Sept 10: Syria’s new offensive, Chinese mega loans, and Trump’s White House woes

North America

  • The first confirmation hearing for Trump’s supreme court judge nominee Brett Kavanaugh was met with heavy protests by public and lawmakers alike. A total of 61 people were removed and arrested. If successful, Kavanaugh’s nomination will lead to a Republican majority in the supreme court, and critics fear that Trump could be pardoned from criminal proceedings.
  • An anonymous op-ed – claimed to be written by a key White House staffer – has appeared in the New York Times. The article alludes to a mutiny within the White House and claims that key members of the President’s staff are actively engaged in subverting Trump’s presidency.
  • US wage growth hits nine-year high. While employment rates and job creation have stabilised since the global recession of 2008/09, wage growth has remained stubbornly stagnate. The positive news is likely to prompt an increase in US interest rates, with the Federal Reserve having done so twice earlier this year.
  • Former Trump campaign adviser George Papadopoulos has been sentenced to 14 days imprisonment for lying to FBI in Russia investigations.

South America

  • Venezuelan vice president Delcy Rodríguez has claimed that the country’s migration figures are normal, saying that figures had been inflated by “enemy countries” trying to justify a military intervention. Venezuela has seen mass migration in recent years, following steep inflation and economic woes.
  • Eleven South American countries have relaxed passport rules to allow for the passage of Venezuelan migrants whose passports have expired.
  • Half of Argentina’s ministries are set to be abolished, as president Macri announced plans to curb spending in light of the country’s economic woes.
  • Brazil presidential front runner Jair Bolsonaro was reported to have lost 40% of his blood after being stabbed at a rally last week. The far-right candidate, nicknamed the ‘Brazilian Trump’, has gained popularity amongst evangelical Christians for his anti-abortion and pro-gun views.

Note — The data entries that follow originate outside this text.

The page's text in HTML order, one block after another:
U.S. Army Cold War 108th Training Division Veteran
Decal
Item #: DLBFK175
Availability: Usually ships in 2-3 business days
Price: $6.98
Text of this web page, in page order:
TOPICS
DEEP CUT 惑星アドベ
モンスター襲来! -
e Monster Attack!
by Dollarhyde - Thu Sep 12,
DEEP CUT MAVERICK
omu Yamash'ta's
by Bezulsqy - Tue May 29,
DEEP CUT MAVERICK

  • RCEP hopefully concluded in November at ASEAN summit, says Singapore’s trade minister Chan Chun Sing after last week’s Asean Economic Ministers’ Meeting.
  • India legalises gay sex after landmark ruling saw the abolishment of colonial law 377A.

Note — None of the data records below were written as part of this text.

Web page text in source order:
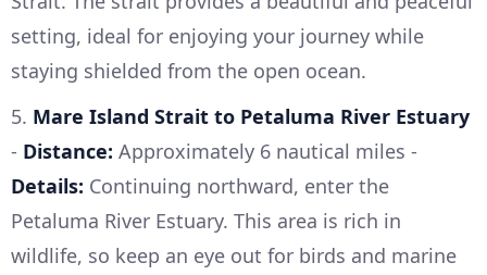
setting, ideal for enjoying your journey while
staying shielded from the open ocean.
5. Mare Island Strait to Petaluma River Estuary
- Distance: Approximately 6 nautical miles -
Details: Continuing northward, enter the
Petaluma River Estuary. This area is rich in
wildlife, so keep an eye out for birds and marine
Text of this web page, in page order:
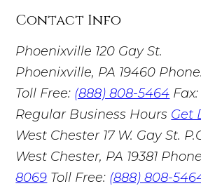
Contact Info
Phoenixville 120 Gay St.
Phoenixville, PA 19460
Toll Free: (888) 808-5464
Regular Business Hours Get
West Chester 17 W. Gay St.
West Chester, PA 19381
8069 Toll Free: (888) 808-
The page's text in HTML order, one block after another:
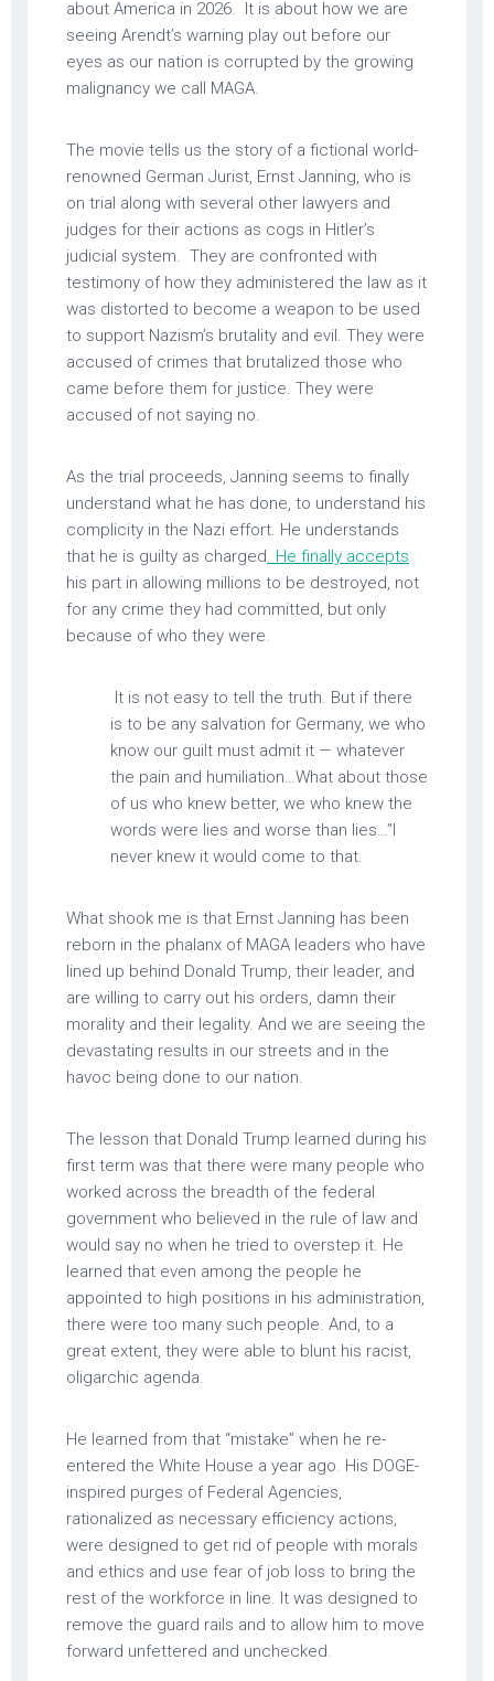
about America in 2026. It is about how we are
seeing Arendt’s warning play out before our
eyes as our nation is corrupted by the growing
malignancy we call MAGA.
The movie tells us the story of a fictional world-
renowned German Jurist, Ernst Janning, who is
on trial along with several other lawyers and
judges for their actions as cogs in Hitler’s
judicial system. They are confronted with
testimony of how they administered the law as it
was distorted to become a weapon to be used
to support Nazism’s brutality and evil. They were
accused of crimes that brutalized those who
came before them for justice. They were
accused of not saying no.
As the trial proceeds, Janning seems to finally
understand what he has done, to understand his
complicity in the Nazi effort. He understands
that he is guilty as charged. He finally accepts
his part in allowing millions to be destroyed, not
for any crime they had committed, but only
because of who they were.
It is not easy to tell the truth. But if there
is to be any salvation for Germany, we who
know our guilt must admit it — whatever
the pain and humiliation…What about those
of us who knew better, we who knew the
words were lies and worse than lies…”I
never knew it would come to that.
What shook me is that Ernst Janning has been
reborn in the phalanx of MAGA leaders who have
lined up behind Donald Trump, their leader, and
are willing to carry out his orders, damn their
morality and their legality. And we are seeing the
devastating results in our streets and in the
havoc being done to our nation.
The lesson that Donald Trump learned during his
first term was that there were many people who
worked across the breadth of the federal
government who believed in the rule of law and
would say no when he tried to overstep it. He
learned that even among the people he
appointed to high positions in his administration,
there were too many such people. And, to a
great extent, they were able to blunt his racist,
oligarchic agenda.
He learned from that “mistake” when he re-
entered the White House a year ago. His DOGE-
inspired purges of Federal Agencies,
rationalized as necessary efficiency actions,
were designed to get rid of people with morals
and ethics and use fear of job loss to bring the
rest of the workforce in line. It was designed to
remove the guard rails and to allow him to move
forward unfettered and unchecked.

  • UK former foreign secretary Boris Johnson has attacked Theresa May’s Brexit plan, saying she had “wrapped a suicide vest” around the British constitution and “handed the detonator” to Brussels. Tories have been quick to criticise Johnson’s comments as harmful to the nation.
  • Fresh protests erupted across Russia on Sunday over pension reforms, despite Putin making concessions just days earlier in the wake of falling popularity. The reforms will see the retirement age for men increased from 60 to 65 and from 55 to 60 for women. Putin softened the initial plan to raise women’s retirement age to 63.

Middle East

  • US and Turkey issue warnings against Idlib offensive in Syria, but Iran and Russia rejected a truce deal in a meeting on Friday, There are fears that an all-out offensive could include use of chemical weapons and trigger another refugee crisis, with experts estimating that a further 800,000 people could be displaced. Activists reported on Saturday that the area witnessed the “fiercest air raid in weeks”, with four civilians among the casualties. The northern province remains the final stronghold for rebels and jihadists in Syria, and is one of Bashar al-Assad’s final hurdles to ending the civil war that has plagued the country since the Arab Spring of 2011.
  • Iraq government buildings torched in new unrest. Protesters have attacked government and other key buildings in the southern Iraqi city of Basra as thousands again took to the streets, angry over corruption and the lack of services.
  • Egypt has delivered verdicts for more than 700 people over a pro-Muslim Brotherhood sit-in after President Mohammed Morsi was ousted in 2013. The court confirmed that 75 people were handed death sentences, while another 47 were given life sentences.
Syrians chant slogans and wave flags of the opposition and of Turkey as they protest against the regime and its ally Russia, in the rebel-held town of Atareb in the western countryside of Aleppo province in northern Syria, on August 31, 2018. (Photo by: Aaref Watad)


  • Chinese president Xi Jinping announced at the opening of the China-Africa summit a $60bn no-string-attached funding for Africa. Critics have warned that Africa is facing a mounting debt problem with China, which African leaders deny.
  • President Xi also denounced claims that funding has been channeled into vanity projects. He insisted that money has been spent on much needed infrastructure in Africa.
  • South Africa’s economy has fallen into recession for the first time since 2009 following consecutive quarters of negative GDP growth. Unemployment rate is also at a high of 30%.